Data for this task.
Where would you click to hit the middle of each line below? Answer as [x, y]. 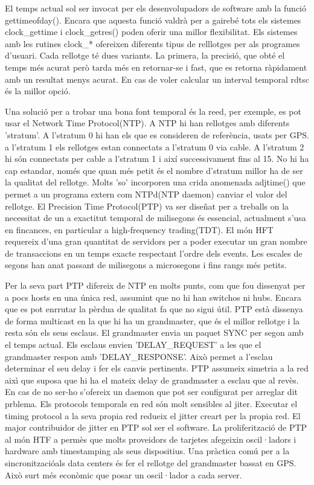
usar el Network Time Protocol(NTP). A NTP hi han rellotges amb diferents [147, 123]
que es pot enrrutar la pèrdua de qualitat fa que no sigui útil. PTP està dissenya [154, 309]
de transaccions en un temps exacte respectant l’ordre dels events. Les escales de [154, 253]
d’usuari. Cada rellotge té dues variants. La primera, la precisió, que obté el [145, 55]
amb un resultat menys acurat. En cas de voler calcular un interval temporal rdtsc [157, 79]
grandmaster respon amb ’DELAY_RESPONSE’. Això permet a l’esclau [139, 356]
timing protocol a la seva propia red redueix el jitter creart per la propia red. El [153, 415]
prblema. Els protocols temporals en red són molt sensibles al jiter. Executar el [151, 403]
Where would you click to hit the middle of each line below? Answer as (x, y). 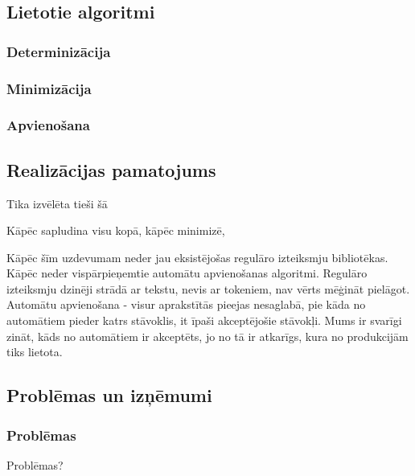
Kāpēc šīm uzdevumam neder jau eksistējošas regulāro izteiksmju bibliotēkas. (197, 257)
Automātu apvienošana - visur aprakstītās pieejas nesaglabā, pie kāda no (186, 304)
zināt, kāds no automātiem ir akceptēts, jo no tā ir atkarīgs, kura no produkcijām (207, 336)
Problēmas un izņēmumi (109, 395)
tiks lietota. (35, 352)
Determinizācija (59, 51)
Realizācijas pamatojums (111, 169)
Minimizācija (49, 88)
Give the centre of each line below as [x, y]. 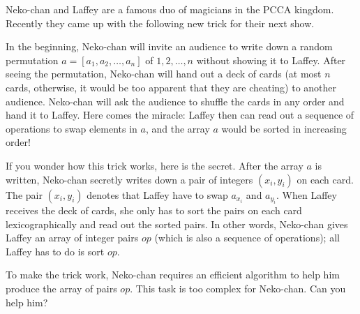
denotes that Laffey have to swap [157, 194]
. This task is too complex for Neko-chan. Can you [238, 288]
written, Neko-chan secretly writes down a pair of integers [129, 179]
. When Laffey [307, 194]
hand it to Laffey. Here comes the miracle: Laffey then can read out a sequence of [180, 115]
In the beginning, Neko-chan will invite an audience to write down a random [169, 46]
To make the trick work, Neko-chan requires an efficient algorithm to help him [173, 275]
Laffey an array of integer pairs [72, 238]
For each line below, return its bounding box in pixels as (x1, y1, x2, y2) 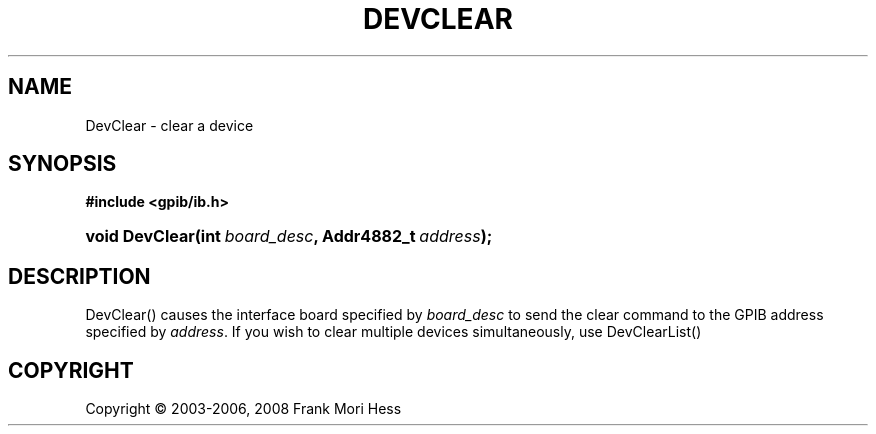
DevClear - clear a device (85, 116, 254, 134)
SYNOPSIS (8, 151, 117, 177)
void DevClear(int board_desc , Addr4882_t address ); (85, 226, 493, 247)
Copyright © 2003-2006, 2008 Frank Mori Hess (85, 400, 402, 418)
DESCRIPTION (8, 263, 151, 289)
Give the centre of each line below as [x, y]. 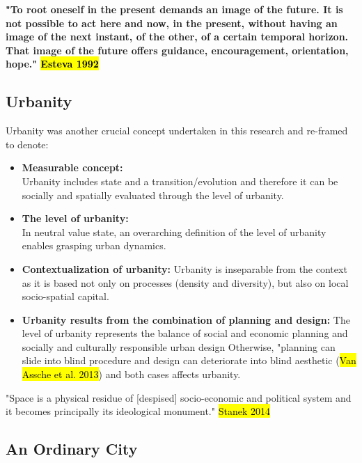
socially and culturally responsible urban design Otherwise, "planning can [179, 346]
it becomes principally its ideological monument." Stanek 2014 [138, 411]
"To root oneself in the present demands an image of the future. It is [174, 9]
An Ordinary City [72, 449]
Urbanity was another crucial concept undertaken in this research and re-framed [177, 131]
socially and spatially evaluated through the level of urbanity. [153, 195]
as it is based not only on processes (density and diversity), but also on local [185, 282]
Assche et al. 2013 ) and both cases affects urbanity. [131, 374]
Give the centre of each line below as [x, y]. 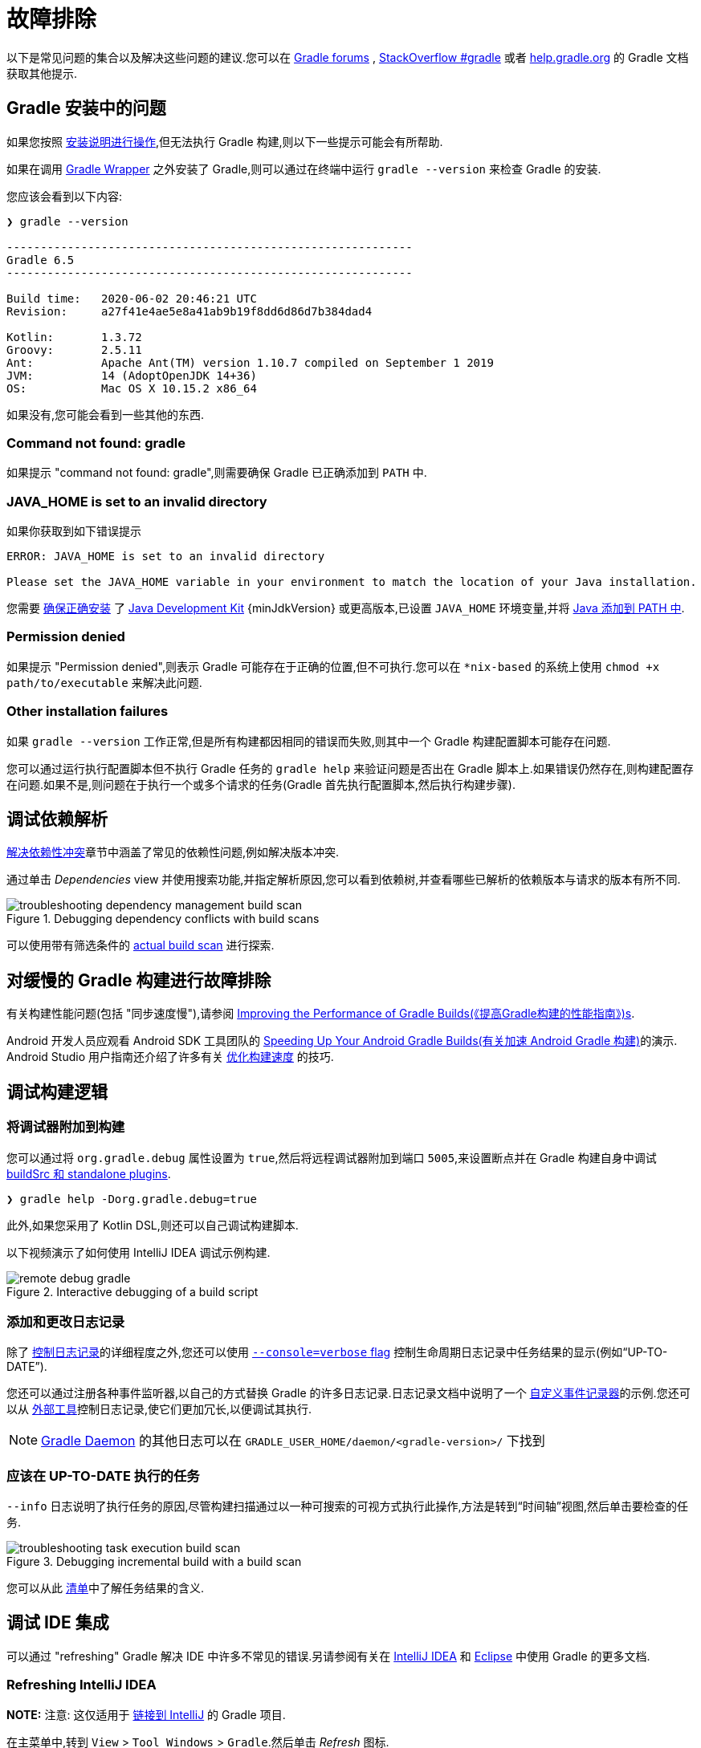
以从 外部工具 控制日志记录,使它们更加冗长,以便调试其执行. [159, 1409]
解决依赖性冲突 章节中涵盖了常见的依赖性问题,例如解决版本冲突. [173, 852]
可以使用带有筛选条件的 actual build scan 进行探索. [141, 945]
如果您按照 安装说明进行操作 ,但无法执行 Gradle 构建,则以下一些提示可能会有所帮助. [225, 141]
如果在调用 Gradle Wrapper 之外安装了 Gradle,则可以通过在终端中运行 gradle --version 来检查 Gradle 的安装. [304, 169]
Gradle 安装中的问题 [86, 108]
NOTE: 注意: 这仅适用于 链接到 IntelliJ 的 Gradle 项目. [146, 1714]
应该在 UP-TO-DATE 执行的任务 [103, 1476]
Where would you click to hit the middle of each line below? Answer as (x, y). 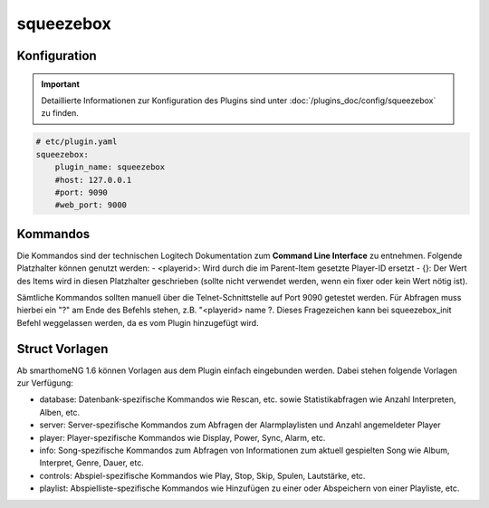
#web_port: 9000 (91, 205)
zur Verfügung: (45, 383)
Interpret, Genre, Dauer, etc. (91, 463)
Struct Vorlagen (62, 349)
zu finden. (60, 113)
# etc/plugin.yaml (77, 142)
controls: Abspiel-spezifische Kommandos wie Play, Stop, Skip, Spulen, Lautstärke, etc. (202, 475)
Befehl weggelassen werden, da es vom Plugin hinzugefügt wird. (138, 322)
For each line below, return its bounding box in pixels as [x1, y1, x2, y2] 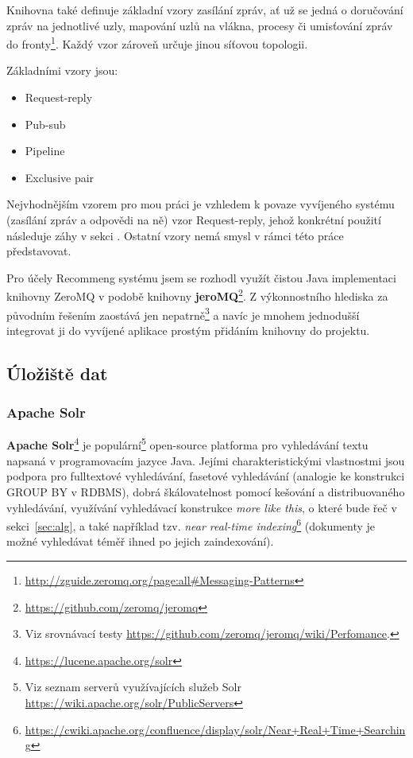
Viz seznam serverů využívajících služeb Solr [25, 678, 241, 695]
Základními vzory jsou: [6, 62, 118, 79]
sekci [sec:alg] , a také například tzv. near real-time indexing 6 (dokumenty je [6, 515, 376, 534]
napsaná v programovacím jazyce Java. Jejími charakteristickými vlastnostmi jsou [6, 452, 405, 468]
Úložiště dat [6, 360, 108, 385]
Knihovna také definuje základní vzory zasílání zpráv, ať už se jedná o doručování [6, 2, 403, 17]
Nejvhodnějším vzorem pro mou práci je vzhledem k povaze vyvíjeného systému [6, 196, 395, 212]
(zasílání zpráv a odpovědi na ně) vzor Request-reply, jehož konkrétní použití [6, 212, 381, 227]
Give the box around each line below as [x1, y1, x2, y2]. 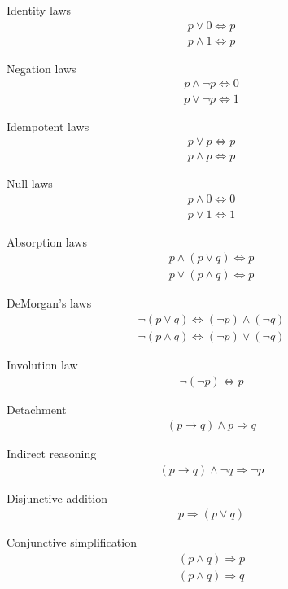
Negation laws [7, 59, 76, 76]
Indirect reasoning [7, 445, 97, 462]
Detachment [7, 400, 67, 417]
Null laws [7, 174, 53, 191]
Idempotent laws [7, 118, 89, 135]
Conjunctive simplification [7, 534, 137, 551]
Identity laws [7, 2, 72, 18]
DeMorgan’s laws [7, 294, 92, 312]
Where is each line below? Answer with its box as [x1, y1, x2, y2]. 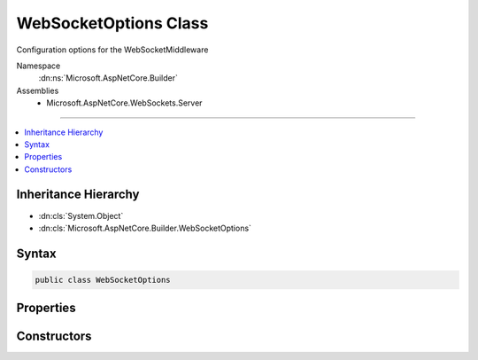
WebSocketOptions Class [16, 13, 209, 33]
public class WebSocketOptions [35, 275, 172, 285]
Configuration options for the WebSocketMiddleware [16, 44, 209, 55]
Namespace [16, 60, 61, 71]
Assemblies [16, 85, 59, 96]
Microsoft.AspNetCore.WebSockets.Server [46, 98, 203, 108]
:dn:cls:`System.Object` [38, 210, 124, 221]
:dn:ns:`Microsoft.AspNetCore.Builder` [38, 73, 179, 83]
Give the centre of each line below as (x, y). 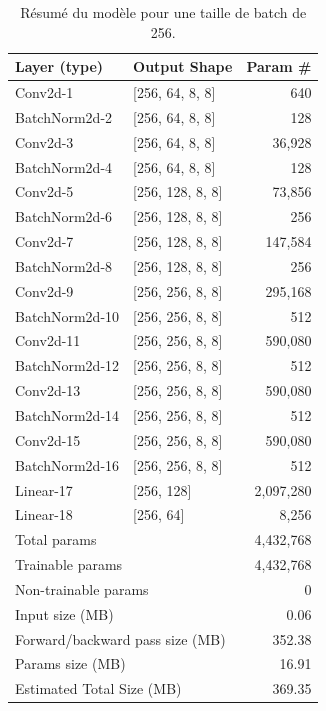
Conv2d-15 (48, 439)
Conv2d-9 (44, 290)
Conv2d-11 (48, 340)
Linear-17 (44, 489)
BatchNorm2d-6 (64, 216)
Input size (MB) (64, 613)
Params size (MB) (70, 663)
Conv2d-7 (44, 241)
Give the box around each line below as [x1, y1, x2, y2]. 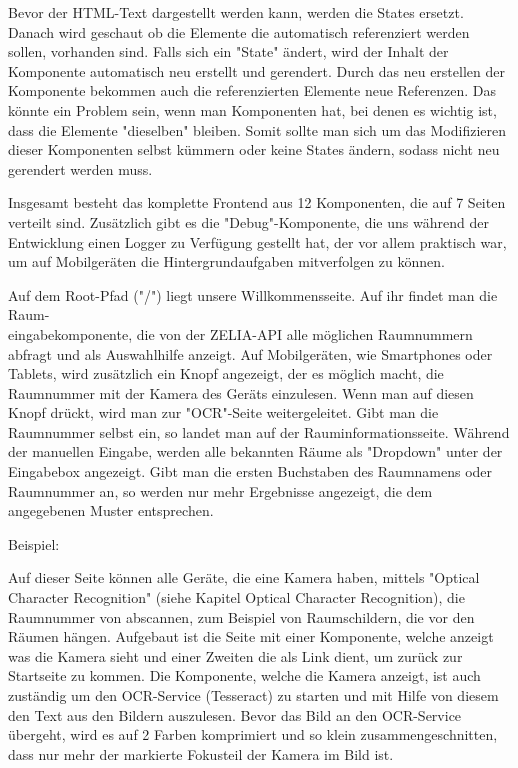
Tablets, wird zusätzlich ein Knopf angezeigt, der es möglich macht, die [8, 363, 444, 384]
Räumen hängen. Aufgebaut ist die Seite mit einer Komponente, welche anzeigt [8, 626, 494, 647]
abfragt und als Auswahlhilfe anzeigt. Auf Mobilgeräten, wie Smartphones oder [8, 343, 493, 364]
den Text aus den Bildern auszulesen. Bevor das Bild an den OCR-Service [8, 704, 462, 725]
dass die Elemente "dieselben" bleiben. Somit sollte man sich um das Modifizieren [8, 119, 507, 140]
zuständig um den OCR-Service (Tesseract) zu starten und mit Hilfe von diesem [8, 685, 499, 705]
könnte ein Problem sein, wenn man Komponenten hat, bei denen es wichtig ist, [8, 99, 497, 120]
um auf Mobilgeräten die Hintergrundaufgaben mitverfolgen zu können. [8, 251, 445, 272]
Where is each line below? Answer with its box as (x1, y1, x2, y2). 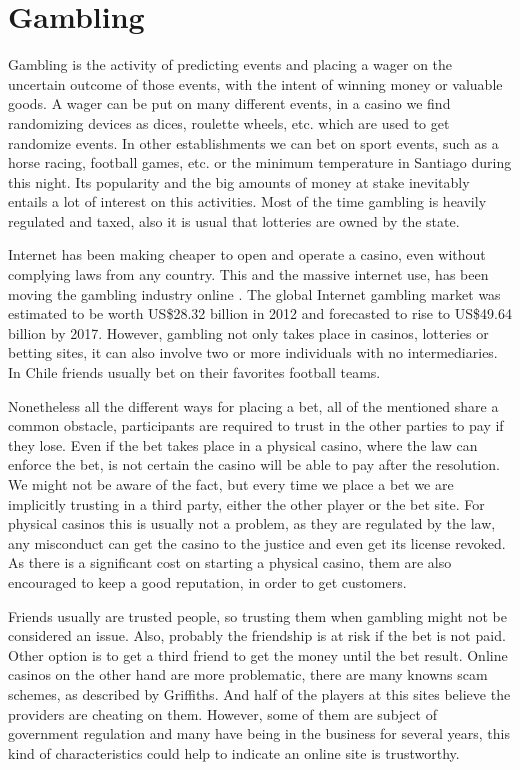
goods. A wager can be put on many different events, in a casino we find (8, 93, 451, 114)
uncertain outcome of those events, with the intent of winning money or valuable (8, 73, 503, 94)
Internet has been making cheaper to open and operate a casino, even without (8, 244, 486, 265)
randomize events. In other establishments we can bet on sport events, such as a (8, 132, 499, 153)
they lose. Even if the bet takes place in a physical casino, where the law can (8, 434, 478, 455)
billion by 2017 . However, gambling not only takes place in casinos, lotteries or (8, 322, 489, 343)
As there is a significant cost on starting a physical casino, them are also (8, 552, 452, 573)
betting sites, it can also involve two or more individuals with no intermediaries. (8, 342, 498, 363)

Required action.
Repeat each entry above exactly. Omit the pictures.

Problem solution.
Where would you click to hit the middle of each line below? Answer as [x, y]. 
usar el Network Time Protocol(NTP). A NTP hi han rellotges amb diferents [147, 123]
que es pot enrrutar la pèrdua de qualitat fa que no sigui útil. PTP està dissenya [154, 309]
de transaccions en un temps exacte respectant l’ordre dels events. Les escales de [154, 253]
d’usuari. Cada rellotge té dues variants. La primera, la precisió, que obté el [145, 55]
amb un resultat menys acurat. En cas de voler calcular un interval temporal rdtsc [157, 79]
grandmaster respon amb ’DELAY_RESPONSE’. Això permet a l’esclau [139, 356]
timing protocol a la seva propia red redueix el jitter creart per la propia red. El [153, 415]
prblema. Els protocols temporals en red són molt sensibles al jiter. Executar el [151, 403]
Where would you click to hit the middle of each line below? Answer as (x, y). 
Kāpēc šīm uzdevumam neder jau eksistējošas regulāro izteiksmju bibliotēkas. (197, 257)
Automātu apvienošana - visur aprakstītās pieejas nesaglabā, pie kāda no (186, 304)
zināt, kāds no automātiem ir akceptēts, jo no tā ir atkarīgs, kura no produkcijām (207, 336)
Problēmas un izņēmumi (109, 395)
tiks lietota. (35, 352)
Determinizācija (59, 51)
Realizācijas pamatojums (111, 169)
Minimizācija (49, 88)
Give the centre of each line below as [x, y]. 
denotes that Laffey have to swap [157, 194]
. This task is too complex for Neko-chan. Can you [238, 288]
written, Neko-chan secretly writes down a pair of integers [129, 179]
. When Laffey [307, 194]
hand it to Laffey. Here comes the miracle: Laffey then can read out a sequence of [180, 115]
In the beginning, Neko-chan will invite an audience to write down a random [169, 46]
To make the trick work, Neko-chan requires an efficient algorithm to help him [173, 275]
Laffey an array of integer pairs [72, 238]
For each line below, return its bounding box in pixels as (x1, y1, x2, y2) 
DevClear - clear a device (85, 116, 254, 134)
SYNOPSIS (8, 151, 117, 177)
void DevClear(int board_desc , Addr4882_t address ); (85, 226, 493, 247)
Copyright © 2003-2006, 2008 Frank Mori Hess (85, 400, 402, 418)
DESCRIPTION (8, 263, 151, 289)
Give the centre of each line below as [x, y]. 
socially and culturally responsible urban design Otherwise, "planning can [179, 346]
it becomes principally its ideological monument." Stanek 2014 [138, 411]
"To root oneself in the present demands an image of the future. It is [174, 9]
An Ordinary City [72, 449]
Urbanity was another crucial concept undertaken in this research and re-framed [177, 131]
socially and spatially evaluated through the level of urbanity. [153, 195]
as it is based not only on processes (density and diversity), but also on local [185, 282]
Assche et al. 2013 ) and both cases affects urbanity. [131, 374]
Give the centre of each line below as [x, y]. 
以从 外部工具 控制日志记录,使它们更加冗长,以便调试其执行. [159, 1409]
解决依赖性冲突 章节中涵盖了常见的依赖性问题,例如解决版本冲突. [173, 852]
可以使用带有筛选条件的 actual build scan 进行探索. [141, 945]
如果您按照 安装说明进行操作 ,但无法执行 Gradle 构建,则以下一些提示可能会有所帮助. [225, 141]
如果在调用 Gradle Wrapper 之外安装了 Gradle,则可以通过在终端中运行 gradle --version 来检查 Gradle 的安装. [304, 169]
Gradle 安装中的问题 [86, 108]
NOTE: 注意: 这仅适用于 链接到 IntelliJ 的 Gradle 项目. [146, 1714]
应该在 UP-TO-DATE 执行的任务 [103, 1476]
Where would you click to hit the middle of each line below? Answer as (x, y). 
#web_port: 9000 (91, 205)
zur Verfügung: (45, 383)
Interpret, Genre, Dauer, etc. (91, 463)
Struct Vorlagen (62, 349)
zu finden. (60, 113)
# etc/plugin.yaml (77, 142)
controls: Abspiel-spezifische Kommandos wie Play, Stop, Skip, Spulen, Lautstärke, etc. (202, 475)
Befehl weggelassen werden, da es vom Plugin hinzugefügt wird. (138, 322)
For each line below, return its bounding box in pixels as [x1, y1, x2, y2] 
Viz seznam serverů využívajících služeb Solr [25, 678, 241, 695]
Základními vzory jsou: [6, 62, 118, 79]
sekci [sec:alg] , a také například tzv. near real-time indexing 6 (dokumenty je [6, 515, 376, 534]
napsaná v programovacím jazyce Java. Jejími charakteristickými vlastnostmi jsou [6, 452, 405, 468]
Úložiště dat [6, 360, 108, 385]
Knihovna také definuje základní vzory zasílání zpráv, ať už se jedná o doručování [6, 2, 403, 17]
Nejvhodnějším vzorem pro mou práci je vzhledem k povaze vyvíjeného systému [6, 196, 395, 212]
(zasílání zpráv a odpovědi na ně) vzor Request-reply, jehož konkrétní použití [6, 212, 381, 227]
Give the box around each line below as [x1, y1, x2, y2]. 
Negation laws [7, 59, 76, 76]
Indirect reasoning [7, 445, 97, 462]
Detachment [7, 400, 67, 417]
Null laws [7, 174, 53, 191]
Idempotent laws [7, 118, 89, 135]
Conjunctive simplification [7, 534, 137, 551]
Identity laws [7, 2, 72, 18]
DeMorgan’s laws [7, 294, 92, 312]
Where is each line below? Answer with its box as [x1, y1, x2, y2]. 
WebSocketOptions Class [16, 13, 209, 33]
public class WebSocketOptions [35, 275, 172, 285]
Configuration options for the WebSocketMiddleware [16, 44, 209, 55]
Namespace [16, 60, 61, 71]
Assemblies [16, 85, 59, 96]
Microsoft.AspNetCore.WebSockets.Server [46, 98, 203, 108]
:dn:cls:`System.Object` [38, 210, 124, 221]
:dn:ns:`Microsoft.AspNetCore.Builder` [38, 73, 179, 83]
Give the centre of each line below as (x, y). 
Conv2d-15 (48, 439)
Conv2d-9 (44, 290)
Conv2d-11 (48, 340)
Linear-17 (44, 489)
BatchNorm2d-6 (64, 216)
Input size (MB) (64, 613)
Params size (MB) (70, 663)
Conv2d-7 (44, 241)
Give the box around each line below as [x1, y1, x2, y2]. 
Tablets, wird zusätzlich ein Knopf angezeigt, der es möglich macht, die [8, 363, 444, 384]
Räumen hängen. Aufgebaut ist die Seite mit einer Komponente, welche anzeigt [8, 626, 494, 647]
abfragt und als Auswahlhilfe anzeigt. Auf Mobilgeräten, wie Smartphones oder [8, 343, 493, 364]
den Text aus den Bildern auszulesen. Bevor das Bild an den OCR-Service [8, 704, 462, 725]
dass die Elemente "dieselben" bleiben. Somit sollte man sich um das Modifizieren [8, 119, 507, 140]
zuständig um den OCR-Service (Tesseract) zu starten und mit Hilfe von diesem [8, 685, 499, 705]
könnte ein Problem sein, wenn man Komponenten hat, bei denen es wichtig ist, [8, 99, 497, 120]
um auf Mobilgeräten die Hintergrundaufgaben mitverfolgen zu können. [8, 251, 445, 272]
Where is each line below? Answer with its box as (x1, y1, x2, y2). 
goods. A wager can be put on many different events, in a casino we find (8, 93, 451, 114)
uncertain outcome of those events, with the intent of winning money or valuable (8, 73, 503, 94)
Internet has been making cheaper to open and operate a casino, even without (8, 244, 486, 265)
randomize events. In other establishments we can bet on sport events, such as a (8, 132, 499, 153)
they lose. Even if the bet takes place in a physical casino, where the law can (8, 434, 478, 455)
billion by 2017 . However, gambling not only takes place in casinos, lotteries or (8, 322, 489, 343)
As there is a significant cost on starting a physical casino, them are also (8, 552, 452, 573)
betting sites, it can also involve two or more individuals with no intermediaries. (8, 342, 498, 363)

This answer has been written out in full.